A limitation of this study is that neither the focal spot size nor the tube current used in the bench-top setup is representative of clinical scans. A larger focal spot would reduce the achievable spatial resolution, and consequently, although the presented results are in line with the fact that improved spatial resolution is one of the promises of PCDs, further investigation is needed to determine how much of the presented resolution improvement can be retained in a clinical system. Also, differentiating iodine and calcium becomes more challenging with large patient anatomies [5]. Since the diameter of the imaged objects, 14 cm, is smaller than most patients, the results of this paper are not directly transferable to cardiac imaging in general without further study, but likely to other imaging areas where the anatomy is comparable in size to that of the heart phantoms, for instance neck- or pediatric imaging, where typical diameters are in ranges between 11 and 16 cm [43, 44]. Another limitation of this study was that only two heart samples were used. The data from the second heart sample showed similar results as the first but showed signs that the contrast agent had leaked between image acquisitions on the clinical scanner and in the bench-top setup, making a comparison difficult. Another limitation was that the generated basis images did not correspond exactly to water and calcium, since PE and PVC were used as basis materials. These materials were selected because they allow representing any material in the human body with positive coefficients. In the future, the calibration could be supplemented with additional measurements of water and hydroxyapatite, which would allow generating images more accurately representing water and calcium by performing a basis change from PE and PVC to water and calcium.

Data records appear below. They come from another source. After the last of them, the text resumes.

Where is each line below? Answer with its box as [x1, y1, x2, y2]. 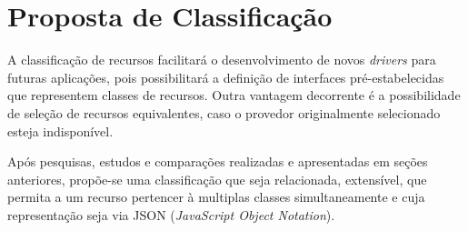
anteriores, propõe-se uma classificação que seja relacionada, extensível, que [7, 169, 427, 188]
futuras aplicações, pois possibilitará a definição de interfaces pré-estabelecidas [7, 67, 444, 86]
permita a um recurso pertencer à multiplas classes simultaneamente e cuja [7, 187, 425, 206]
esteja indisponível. [7, 121, 114, 140]
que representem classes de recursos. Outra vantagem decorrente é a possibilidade [7, 85, 461, 105]
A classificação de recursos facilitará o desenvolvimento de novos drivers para [7, 50, 436, 69]
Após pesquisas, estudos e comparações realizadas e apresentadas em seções [7, 152, 428, 171]
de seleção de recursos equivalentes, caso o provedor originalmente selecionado [7, 103, 441, 122]
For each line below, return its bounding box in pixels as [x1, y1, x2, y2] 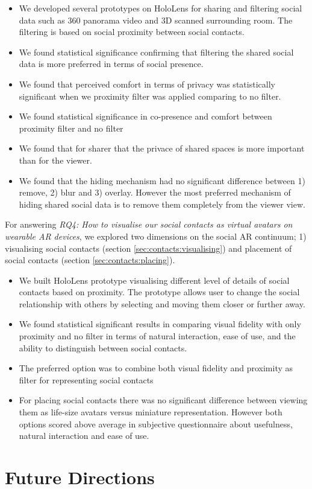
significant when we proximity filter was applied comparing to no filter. [19, 89, 281, 102]
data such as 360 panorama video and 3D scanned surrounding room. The [19, 13, 293, 26]
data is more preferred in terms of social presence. [19, 57, 204, 70]
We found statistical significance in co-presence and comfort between [19, 110, 272, 123]
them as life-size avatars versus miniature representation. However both [19, 406, 282, 418]
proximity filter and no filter [19, 121, 123, 134]
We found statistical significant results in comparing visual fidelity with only [19, 318, 301, 330]
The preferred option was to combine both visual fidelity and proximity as [19, 362, 293, 374]
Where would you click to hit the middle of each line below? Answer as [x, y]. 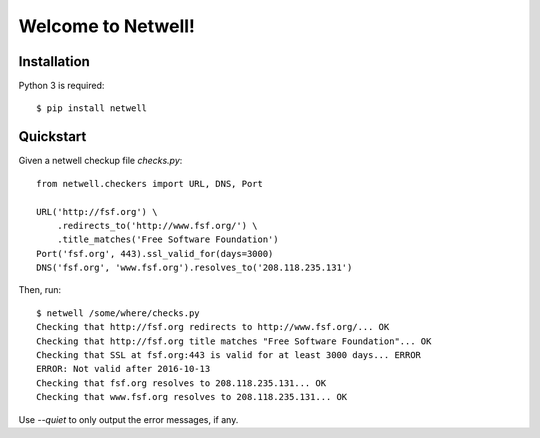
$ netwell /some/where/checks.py [118, 313]
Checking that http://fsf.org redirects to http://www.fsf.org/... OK [213, 327]
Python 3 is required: [61, 86]
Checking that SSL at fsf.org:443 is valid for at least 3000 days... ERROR [229, 355]
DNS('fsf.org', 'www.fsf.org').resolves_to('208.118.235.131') [194, 268]
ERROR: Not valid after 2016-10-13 [123, 369]
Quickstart [52, 136]
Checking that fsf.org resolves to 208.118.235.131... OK [181, 383]
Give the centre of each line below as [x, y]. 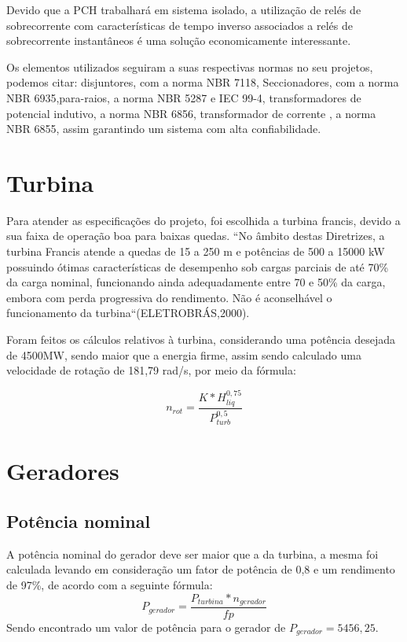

In conclusion, in this study, we have demonstrated that an experimental photon-counting silicon detector allows performing unconstrained three-material decomposition, thereby giving better separation of iodine and calcium than DECT. Further investigation is needed to determine how much of this improvement can be retained in a clinical system, but considering its previously shown count rate capability, these results show promise for future integration of this detector in a clinical CT scanner.